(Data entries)

───

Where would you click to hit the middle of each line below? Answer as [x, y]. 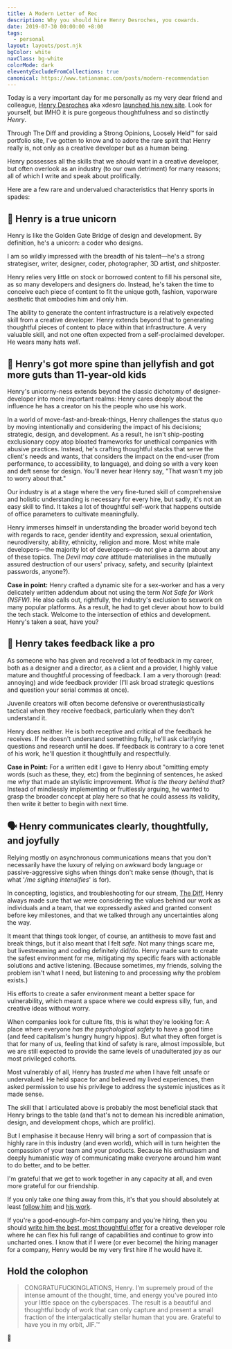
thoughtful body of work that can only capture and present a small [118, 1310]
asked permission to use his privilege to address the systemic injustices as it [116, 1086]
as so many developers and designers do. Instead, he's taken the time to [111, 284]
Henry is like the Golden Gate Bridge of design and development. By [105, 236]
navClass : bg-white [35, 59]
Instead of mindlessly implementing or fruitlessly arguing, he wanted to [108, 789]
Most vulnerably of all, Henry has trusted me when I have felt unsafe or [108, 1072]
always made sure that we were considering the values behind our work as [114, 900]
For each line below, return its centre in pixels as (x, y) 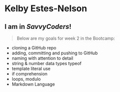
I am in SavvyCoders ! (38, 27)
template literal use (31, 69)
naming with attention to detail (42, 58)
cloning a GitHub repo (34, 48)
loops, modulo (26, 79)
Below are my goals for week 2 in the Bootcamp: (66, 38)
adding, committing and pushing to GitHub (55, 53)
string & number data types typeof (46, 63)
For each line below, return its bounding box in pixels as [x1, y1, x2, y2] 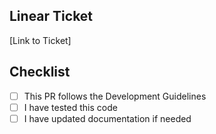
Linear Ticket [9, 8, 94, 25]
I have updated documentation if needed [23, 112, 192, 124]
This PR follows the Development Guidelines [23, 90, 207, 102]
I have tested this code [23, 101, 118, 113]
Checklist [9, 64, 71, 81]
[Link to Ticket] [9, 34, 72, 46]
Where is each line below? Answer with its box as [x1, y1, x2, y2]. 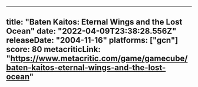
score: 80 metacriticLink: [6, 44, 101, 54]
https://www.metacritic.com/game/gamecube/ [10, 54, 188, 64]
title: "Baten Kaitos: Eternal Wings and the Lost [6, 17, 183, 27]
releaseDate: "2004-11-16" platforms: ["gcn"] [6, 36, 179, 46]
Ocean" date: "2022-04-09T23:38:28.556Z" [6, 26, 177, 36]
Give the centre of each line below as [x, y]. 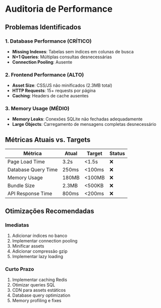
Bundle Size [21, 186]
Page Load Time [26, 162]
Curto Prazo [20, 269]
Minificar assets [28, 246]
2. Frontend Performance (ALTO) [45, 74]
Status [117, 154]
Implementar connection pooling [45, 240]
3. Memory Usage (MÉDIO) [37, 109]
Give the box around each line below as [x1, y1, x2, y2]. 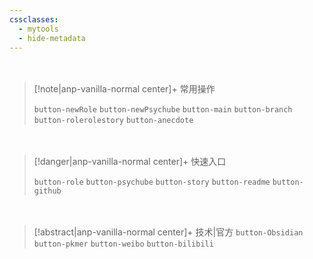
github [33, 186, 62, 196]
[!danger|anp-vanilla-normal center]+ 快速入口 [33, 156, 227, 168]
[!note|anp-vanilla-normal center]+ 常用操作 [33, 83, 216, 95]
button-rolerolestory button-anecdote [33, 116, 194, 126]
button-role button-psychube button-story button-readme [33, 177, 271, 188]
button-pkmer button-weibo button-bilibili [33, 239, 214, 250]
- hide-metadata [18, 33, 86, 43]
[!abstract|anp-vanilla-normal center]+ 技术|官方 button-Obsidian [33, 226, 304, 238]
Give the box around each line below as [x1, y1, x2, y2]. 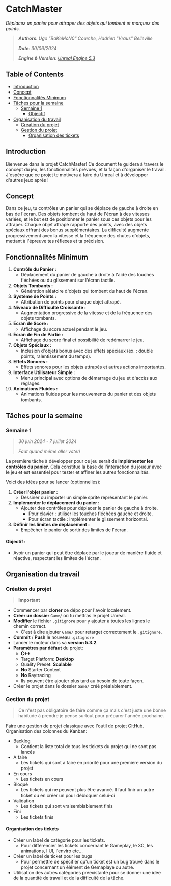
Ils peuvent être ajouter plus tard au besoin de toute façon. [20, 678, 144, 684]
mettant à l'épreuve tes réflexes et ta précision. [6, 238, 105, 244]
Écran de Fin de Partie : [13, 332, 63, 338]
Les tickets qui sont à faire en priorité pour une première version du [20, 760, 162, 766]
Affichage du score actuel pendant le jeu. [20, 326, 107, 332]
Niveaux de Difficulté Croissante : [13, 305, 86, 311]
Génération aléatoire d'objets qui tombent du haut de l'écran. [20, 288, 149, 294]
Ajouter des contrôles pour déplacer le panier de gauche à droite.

───

* Task instructions
Return the lines above, from the one containing "mettant à l'épreuve" to the end, exactly as they stand.

* Task result
mettant à l'épreuve tes réflexes et ta précision. [6, 238, 105, 244]
Écran de Fin de Partie : [13, 332, 63, 338]
Les tickets qui sont à faire en priorité pour une première version du [20, 760, 162, 766]
Affichage du score actuel pendant le jeu. [20, 326, 107, 332]
Niveaux de Difficulté Croissante : [13, 305, 86, 311]
Génération aléatoire d'objets qui tombent du haut de l'écran. [20, 288, 149, 294]
Ajouter des contrôles pour déplacer le panier de gauche à droite.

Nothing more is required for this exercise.